There will be a certain amount of stress and you will need patience while you wait for notification of being released from the hospital.
In My Case: I had to wait for an MRI scan to satisfy the doctor in charge that my brain bleed was in a satisfactory condition to agree to release me home. Unfortunately, I faced a number of delays which changed my mood from happiness and enthusiasm to the depths of utter disappointment and frustration.
PREPARATION FOR RELEASE
While Family and friends wait for the patient to be released, there are a number of things to take into account in preparation for the patient’s homecoming. Please take note of some of the following points:
PAPERWORK / DOCUMENTATION: Ensure that you have a check list to register the patient to cut through any “Red Tape” with Government help for invalidation of benefit, home assistance, physiotherapy aid, tax relief etc. All this can be started while you wait for the final release documentation from the hospital.
TRANSPORT: This may be difficult to organise due to certain restrictions of the patient’s condition to travel, however, the hospital should usually offer an ambulance to transport the patient to your home.
In My Case: We had a few other passengers to drop-off, so it may be a lengthy journey for some people. I know that I must have driven Colin insane with the umpteen phone calls to update him of every stage of my trip home.
WELCOME HOME ARRANGEMENTS: Please take into account the patient’s condition. I’m sure that family and friends will be very keen to arrange a celebration, however, please take into account if this will be an appropriate thing to do. Advice: A delayed get-together may be more preferable for the patient to enjoy when they will be more physically and mentally capable.
EQUIPMENT: Depending on the patient’s condition and needs, it may be necessary to arrange for special equipment for your home use. These can usually be acquired through a local medical supply company.
In My Case: It was necessary for Colin to arrange a copy hospital type bed to be installed in our lounge area. Although I thought that a wheel chair and stroller was being rather ambitious, they proved to be very helpful eventually. However, I was not very amused by his purchase of a commode though!
PATIENT HOME HELP: If a patient is unable to attend regular physio therapy sessions or clinics, it might be advisable to look into some form of a local carer and cleaner to help you at home. No point of everything being dealt with by the spouse or family – life has to continue for them, while the patient is being helped towards recovery.
In My Case: For the first few months I was not able to move and it was difficult for Colin to arrange the day to day running of the house while he struggled to cope with the medical, business and personal side of our life. We were very lucky for our friend, Della, to help us out.
PATIENT DIET: Follow the medical advice regarding what a patient is allowed to eat and drink and their medication.
In My Case: I was on a strict liquid only regime until I was able to eventually have solid food. That was pretty frustrating when I had to watch Colin and family enjoying delicious and appealing items while I had a vegetable soup.
PATIENCE WITH THE PATIENT: I am sure it will be difficult for both patient and carer to adapt to the new circumstances in lifestyle. Depending on the patient’s condition, they may be irritated, frustrated, humiliated and angry about their lack of independence. This will be understandable and may sometimes test your patience while spouse, family and home helper are trying to make the patient’s life more comfortable.

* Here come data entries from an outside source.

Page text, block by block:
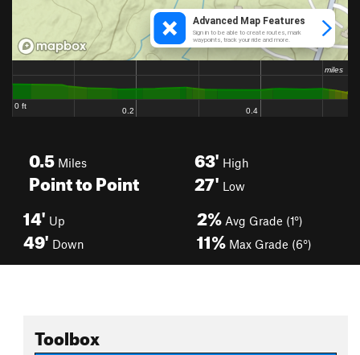
0.5 Miles
Point to Point
63' High
27' Low
14' Up
49' Down
2% Avg Grade (1°)
11% Max Grade (6°)
Toolbox
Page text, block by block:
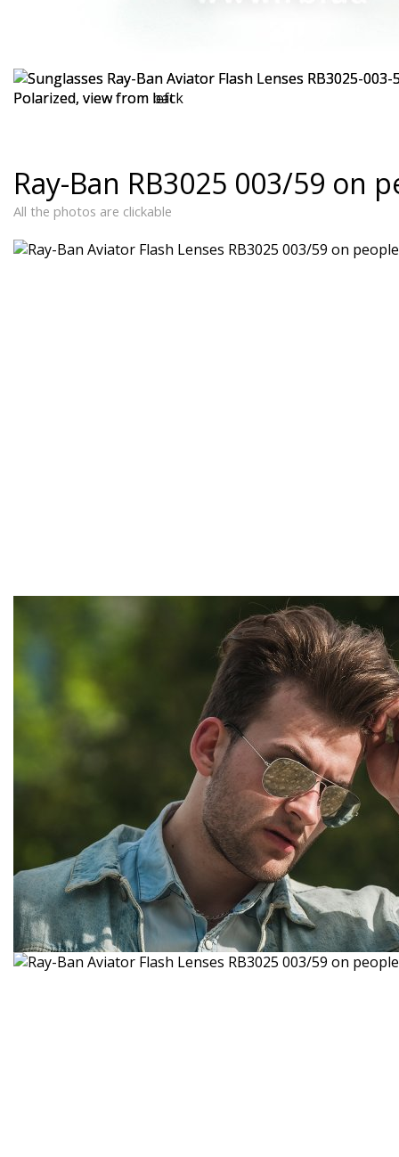
Ray-Ban RB3025 003/59 on
All the photos are clickable
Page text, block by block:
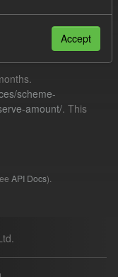
scheme-
amount/. This
API Docs).
Accept

In My Case: I’m ashamed to admit that I did succumb to certain “Black” periods in my life. Fortunately I was able to appreciate the encouragement, support and love of Colin, family and friends during my recovery. Although the saying is, “out of sight, out of mind” – I was never allowed to feel “alone”. Although I had many physical restrictions during my recovery, I gradually learned to feel valued and productive again while I tried to claim my life back.
EXERCISES: Again, this is something that is dependent on the patient and advice for rehabilitation. You will probably be worried if a patient may push themselves too hard – no harm in monitoring them, but let them try while they are under supervision.
In My Case: I was very much home-bound, so had to rely and follow our own regime at home or close by outside. I definitely had to be “bullied” into exercises but joking around, setting personal goals and having a bit of fun really helped. The words, “No, Linda, you can’t”, were like a red rag for me. Of course I fell over several times, ending with an “I told you so” after many bad bruises. However, I considered them as my badges of honour. On the other hand, whenever I slightly improved, I got a “Nobody likes a Show Off” comment once in a while. May sound cruel but I actually laughed and was even more determined to continue.